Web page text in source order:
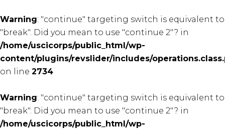
Warning: "continue" targeting switch is equivalent to
"break". Did you mean to use "continue 2"? in
/home/uscicorps/public_html/wp-
content/plugins/revslider/includes/
on line 2734
Warning: "continue" targeting switch is equivalent to
"break". Did you mean to use "continue 2"? in
/home/uscicorps/public_html/wp-
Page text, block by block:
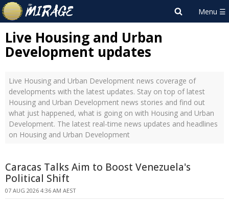
Live Housing and Urban
Development updates
Live Housing and Urban Development news coverage of
developments with the latest updates. Stay on top of latest
Housing and Urban Development news stories and find out
what just happened, what is going on with Housing and Urban
Development. The latest real-time news updates and headlines
on Housing and Urban Development
Caracas Talks Aim to Boost Venezuela's
Political Shift
07 AUG 2026 4:36 AM AEST
::::
● What the task requires:
Exactly reproduce each entry, but drop the pictures.

● Task output:
Web page text in source order:
Warning: "continue" targeting switch is equivalent to
"break". Did you mean to use "continue 2"? in
/home/uscicorps/public_html/wp-
content/plugins/revslider/includes/
on line 2734
Warning: "continue" targeting switch is equivalent to
"break". Did you mean to use "continue 2"? in
/home/uscicorps/public_html/wp-
Page text, block by block:
Live Housing and Urban
Development updates
Live Housing and Urban Development news coverage of
developments with the latest updates. Stay on top of latest
Housing and Urban Development news stories and find out
what just happened, what is going on with Housing and Urban
Development. The latest real-time news updates and headlines
on Housing and Urban Development
Caracas Talks Aim to Boost Venezuela's
Political Shift
07 AUG 2026 4:36 AM AEST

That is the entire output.